Die Warnung der FDA muss … zum Anlass genommen werden herauszufinden, wie hoch das Ketoazidose-Risiko unter SGLT2-Hemmern tatsächlich ist. Prof. Dr. Harald Klein
 

Seit Juni 2014 erhält die FDA weiter FAERS-Berichte über Ketoazidosen bei mit SGLT2-Hemmern behandelten Patienten. Man werde dieses Sicherheitsproblem weiter untersuchen, um zu ermitteln, ob die Verschreibungsinformationen dieser Medikamente möglicherweise geändert werden müssen, so die Behörde.

„Die Warnung der FDA muss trotz der eher geringen Zahl der Verdachtsfälle zum Anlass genommen werden herauszufinden, wie hoch das Ketoazidose-Risiko unter SGLT2-Hemmern tatsächlich ist und welche Mechanismen dem zugrunde liegen könnten“, sagte Klein.

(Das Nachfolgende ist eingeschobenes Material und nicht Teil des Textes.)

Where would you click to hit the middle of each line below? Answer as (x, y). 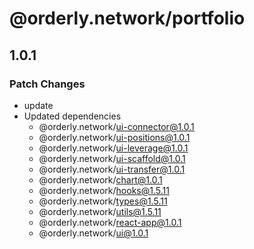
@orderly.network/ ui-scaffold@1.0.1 (112, 158)
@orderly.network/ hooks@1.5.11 (104, 190)
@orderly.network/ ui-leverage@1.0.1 (113, 148)
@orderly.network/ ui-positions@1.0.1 (114, 137)
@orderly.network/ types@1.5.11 (103, 201)
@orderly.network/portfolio (127, 18)
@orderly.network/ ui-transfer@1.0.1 (112, 169)
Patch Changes (47, 84)
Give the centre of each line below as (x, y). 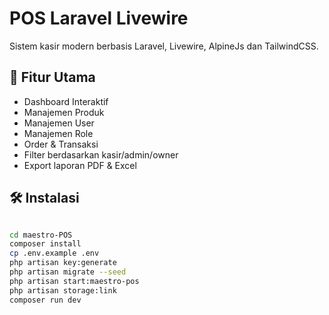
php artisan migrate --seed (68, 272)
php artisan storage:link (63, 290)
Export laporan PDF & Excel (80, 165)
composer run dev (45, 300)
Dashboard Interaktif (66, 101)
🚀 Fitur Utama (52, 77)
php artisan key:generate (63, 263)
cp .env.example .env (54, 253)
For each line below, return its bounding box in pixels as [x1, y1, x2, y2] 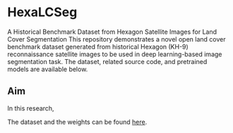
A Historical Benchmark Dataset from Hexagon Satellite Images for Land [7, 27, 217, 36]
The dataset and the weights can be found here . [7, 118, 148, 126]
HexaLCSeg [7, 4, 78, 20]
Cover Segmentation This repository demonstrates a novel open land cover [7, 34, 226, 43]
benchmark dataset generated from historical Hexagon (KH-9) [7, 42, 189, 51]
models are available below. [7, 65, 88, 73]
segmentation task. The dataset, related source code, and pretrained [7, 57, 208, 65]
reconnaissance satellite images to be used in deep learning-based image [7, 50, 222, 58]
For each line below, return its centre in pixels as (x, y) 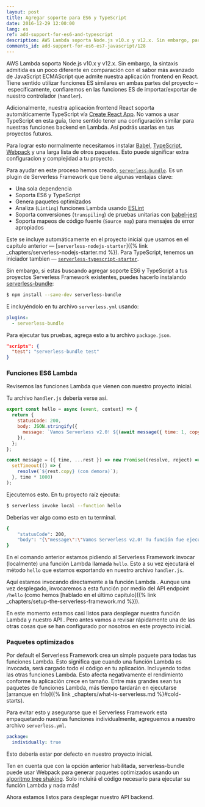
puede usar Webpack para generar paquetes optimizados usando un (93, 772)
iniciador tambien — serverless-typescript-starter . (73, 259)
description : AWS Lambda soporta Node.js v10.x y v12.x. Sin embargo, (98, 40)
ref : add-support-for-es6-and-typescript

Tatsächlich mehren sich die Hinweise, dass SGLT2-Hemmer nicht nur an den Nieren wirken. Erst kürzlich wurde berichtet, dass Dapagliflozin die Glukagon-Ausschüttung in den Alphazellen der Bauchspeicheldrüse – die ebenfalls SGLT2-Rezeptoren haben – verstärkt [2].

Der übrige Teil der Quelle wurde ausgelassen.